Dieses zweifelhafte Verfahren der Verflachung wird nun leider auch (nach der 'Tigerentenbande', 2011) in der dritten Kinoaufbereitung fortgesetzt. Sowohl Tiger als auch Bär sehen aus wie rundköpfige Teddybären, also langweilig, und die dritte Hauptfigur, Jochen Gummibär, hat nichts mehr gemein mit seinem literarisch-grafischen Original: Wo jener klein wie ein Gummibär und zugleich mutig wie ein Löwe war, ist dieser hier groß und ängstlich darum bemüht, Freunde zu finden, also eher eine Allerweltsfigur …

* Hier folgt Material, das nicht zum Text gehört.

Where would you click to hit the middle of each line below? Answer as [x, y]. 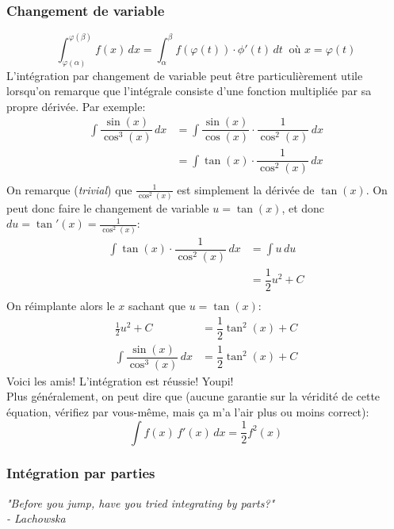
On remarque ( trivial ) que [69, 189]
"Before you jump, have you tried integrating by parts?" [141, 502]
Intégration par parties [81, 473]
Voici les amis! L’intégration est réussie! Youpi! [120, 380]
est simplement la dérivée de [246, 189]
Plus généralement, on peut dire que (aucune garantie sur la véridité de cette [193, 396]
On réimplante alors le [61, 305]
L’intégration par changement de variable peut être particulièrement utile [185, 75]
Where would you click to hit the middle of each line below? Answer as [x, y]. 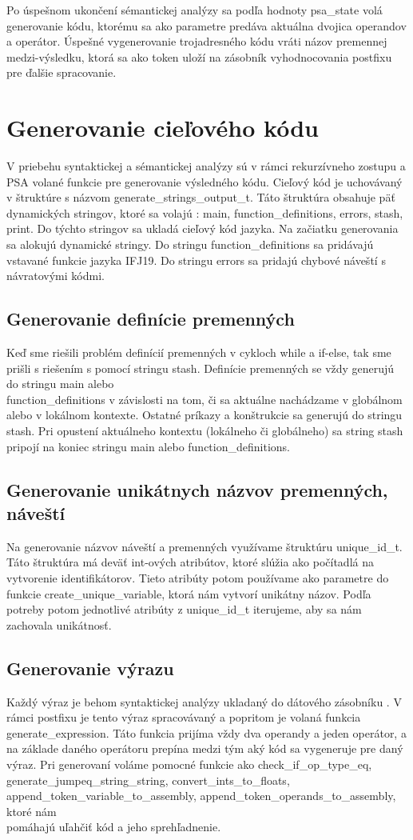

Besonders auffällig ist die Langsamkeit der Inszenierung, jedenfalls wenn vorher ein Trailer von „Ice Age 4“ über die Leinwand donnerte, aber im Prinzip spricht dieses wohl eher für eine gelungene Zielgruppenorientierung. Die Zielgruppe selbst (hier Tochter, 5 Jahre) jedenfalls findet den Film „schön, vor allem, weil alle am Schluss Freunde geworden sind. Blöde an der Geschichte war, dass der Kater (GoKatz) so blöd war, außerdem hat er behauptet, er könne zaubern, obwohl er einen Magneten benutzt hat, um die Nadel im Heuhaufen zu finden.“
Wir bilanzieren: „Janosch – Komm, wir finden einen Schatz“ ist gemäßigt actionreich, transportiert eine humanistische Message („Der größte Schatz ist die Freundschaft“), ist insofern, wie deklariert, für Kinder ohne Altersbeschränkung geeignet, aber insofern für Erwachsene (und insgesamt und im Vergleich zu den Büchern sicherlich auch für Kinder pädagogische Mangelware) eher langweilig, weil der Eigensinn aus Sprache und Zeichnung getilgt ist: ein geglätteter Janosch ohne Janosch-Charme.